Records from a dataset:
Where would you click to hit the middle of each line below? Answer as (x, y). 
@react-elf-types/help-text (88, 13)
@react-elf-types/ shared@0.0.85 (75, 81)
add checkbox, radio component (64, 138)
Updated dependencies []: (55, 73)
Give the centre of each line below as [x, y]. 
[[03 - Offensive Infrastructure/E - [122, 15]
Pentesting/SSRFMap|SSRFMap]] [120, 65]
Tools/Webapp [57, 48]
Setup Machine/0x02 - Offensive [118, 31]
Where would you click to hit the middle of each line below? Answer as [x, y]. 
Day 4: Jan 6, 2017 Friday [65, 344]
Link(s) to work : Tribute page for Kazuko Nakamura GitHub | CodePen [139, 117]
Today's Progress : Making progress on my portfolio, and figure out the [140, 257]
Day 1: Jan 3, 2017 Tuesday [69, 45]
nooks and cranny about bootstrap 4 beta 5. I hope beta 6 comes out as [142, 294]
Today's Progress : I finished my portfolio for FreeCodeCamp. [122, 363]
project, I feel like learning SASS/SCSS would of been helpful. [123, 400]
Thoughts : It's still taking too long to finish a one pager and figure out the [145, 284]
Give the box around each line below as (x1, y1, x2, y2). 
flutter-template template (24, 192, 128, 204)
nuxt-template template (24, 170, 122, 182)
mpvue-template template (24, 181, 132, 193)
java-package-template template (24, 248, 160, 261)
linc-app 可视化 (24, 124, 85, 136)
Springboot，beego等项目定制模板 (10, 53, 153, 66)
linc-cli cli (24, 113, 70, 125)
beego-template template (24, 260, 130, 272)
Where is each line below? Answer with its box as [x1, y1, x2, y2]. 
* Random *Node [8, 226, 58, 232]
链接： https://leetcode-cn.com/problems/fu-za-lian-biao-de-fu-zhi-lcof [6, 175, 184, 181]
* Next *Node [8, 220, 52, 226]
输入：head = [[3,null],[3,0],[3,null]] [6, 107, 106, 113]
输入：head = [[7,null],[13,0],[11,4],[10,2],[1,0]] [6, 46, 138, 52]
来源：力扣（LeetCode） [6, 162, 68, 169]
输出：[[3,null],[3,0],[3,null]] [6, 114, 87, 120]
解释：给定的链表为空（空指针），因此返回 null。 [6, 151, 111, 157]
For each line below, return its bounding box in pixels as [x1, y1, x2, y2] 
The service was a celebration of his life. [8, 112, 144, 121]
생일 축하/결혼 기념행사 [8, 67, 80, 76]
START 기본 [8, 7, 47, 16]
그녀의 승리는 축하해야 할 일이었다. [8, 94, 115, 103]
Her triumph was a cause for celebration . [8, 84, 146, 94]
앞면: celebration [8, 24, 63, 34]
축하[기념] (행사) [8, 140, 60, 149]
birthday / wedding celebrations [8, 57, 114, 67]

...

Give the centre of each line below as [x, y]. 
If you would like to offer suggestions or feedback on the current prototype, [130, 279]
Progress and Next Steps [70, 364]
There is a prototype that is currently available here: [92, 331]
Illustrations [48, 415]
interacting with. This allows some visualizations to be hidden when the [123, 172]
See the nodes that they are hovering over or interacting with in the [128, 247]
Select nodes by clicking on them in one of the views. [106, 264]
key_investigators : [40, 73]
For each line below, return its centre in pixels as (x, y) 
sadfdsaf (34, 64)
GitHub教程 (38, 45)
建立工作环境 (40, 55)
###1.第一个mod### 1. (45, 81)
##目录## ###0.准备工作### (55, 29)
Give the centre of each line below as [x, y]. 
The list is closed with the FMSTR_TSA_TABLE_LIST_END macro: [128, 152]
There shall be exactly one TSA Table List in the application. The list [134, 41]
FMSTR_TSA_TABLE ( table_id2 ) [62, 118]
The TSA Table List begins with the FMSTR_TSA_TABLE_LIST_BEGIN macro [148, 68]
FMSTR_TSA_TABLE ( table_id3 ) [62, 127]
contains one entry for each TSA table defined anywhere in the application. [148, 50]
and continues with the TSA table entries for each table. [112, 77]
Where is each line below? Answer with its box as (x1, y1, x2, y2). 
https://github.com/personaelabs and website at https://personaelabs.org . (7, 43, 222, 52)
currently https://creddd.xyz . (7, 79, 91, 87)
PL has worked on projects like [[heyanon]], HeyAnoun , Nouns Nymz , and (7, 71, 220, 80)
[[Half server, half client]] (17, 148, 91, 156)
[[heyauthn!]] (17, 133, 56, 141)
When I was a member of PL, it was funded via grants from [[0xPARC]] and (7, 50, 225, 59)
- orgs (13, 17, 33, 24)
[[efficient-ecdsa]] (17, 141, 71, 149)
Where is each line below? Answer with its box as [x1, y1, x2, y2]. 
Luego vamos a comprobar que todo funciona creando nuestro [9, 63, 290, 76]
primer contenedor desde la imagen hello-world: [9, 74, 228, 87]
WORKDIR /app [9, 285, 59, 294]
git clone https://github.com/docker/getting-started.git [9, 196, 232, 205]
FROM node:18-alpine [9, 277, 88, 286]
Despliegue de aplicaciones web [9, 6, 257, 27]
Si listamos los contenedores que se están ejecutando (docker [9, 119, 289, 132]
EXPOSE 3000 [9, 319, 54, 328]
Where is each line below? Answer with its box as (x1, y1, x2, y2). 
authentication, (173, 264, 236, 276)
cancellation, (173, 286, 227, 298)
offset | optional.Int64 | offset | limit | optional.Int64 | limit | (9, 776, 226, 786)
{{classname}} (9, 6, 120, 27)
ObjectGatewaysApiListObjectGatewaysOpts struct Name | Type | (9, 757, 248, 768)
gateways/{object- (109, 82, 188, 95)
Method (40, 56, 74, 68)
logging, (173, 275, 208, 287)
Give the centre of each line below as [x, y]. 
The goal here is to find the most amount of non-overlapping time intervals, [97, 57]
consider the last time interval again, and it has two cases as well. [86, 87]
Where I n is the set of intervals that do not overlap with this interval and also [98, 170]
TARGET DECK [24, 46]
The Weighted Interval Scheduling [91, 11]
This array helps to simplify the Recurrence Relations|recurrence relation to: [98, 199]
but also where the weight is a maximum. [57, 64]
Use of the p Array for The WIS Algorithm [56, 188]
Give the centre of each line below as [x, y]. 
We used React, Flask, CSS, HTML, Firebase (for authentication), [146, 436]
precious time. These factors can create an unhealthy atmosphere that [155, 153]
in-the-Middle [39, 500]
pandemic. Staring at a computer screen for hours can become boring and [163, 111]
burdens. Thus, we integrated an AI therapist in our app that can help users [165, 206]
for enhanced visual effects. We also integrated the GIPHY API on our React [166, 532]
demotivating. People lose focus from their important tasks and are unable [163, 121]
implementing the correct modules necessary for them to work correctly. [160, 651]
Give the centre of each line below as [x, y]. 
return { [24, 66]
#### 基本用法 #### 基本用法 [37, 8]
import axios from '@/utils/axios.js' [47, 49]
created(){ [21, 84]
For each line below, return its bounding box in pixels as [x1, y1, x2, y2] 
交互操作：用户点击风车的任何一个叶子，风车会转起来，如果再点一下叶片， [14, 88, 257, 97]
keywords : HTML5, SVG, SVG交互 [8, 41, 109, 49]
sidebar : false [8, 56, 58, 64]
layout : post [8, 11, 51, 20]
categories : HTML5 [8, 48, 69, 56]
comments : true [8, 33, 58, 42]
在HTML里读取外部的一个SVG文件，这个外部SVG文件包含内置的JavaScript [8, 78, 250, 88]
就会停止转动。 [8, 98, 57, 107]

## EXERCISE DESCRIPTION:
Write out only the lines that run from the line containing "[[heyauthn!]] (17, 133, 56, 141)" through the line containing "Luego vamos a", both included, exactly as they appear above.

## EXERCISE RESPONSE:
[[heyauthn!]] (17, 133, 56, 141)
When I was a member of PL, it was funded via grants from [[0xPARC]] and (7, 50, 225, 59)
- orgs (13, 17, 33, 24)
[[efficient-ecdsa]] (17, 141, 71, 149)
Where is each line below? Answer with its box as [x1, y1, x2, y2]. 
Luego vamos a comprobar que todo funciona creando nuestro [9, 63, 290, 76]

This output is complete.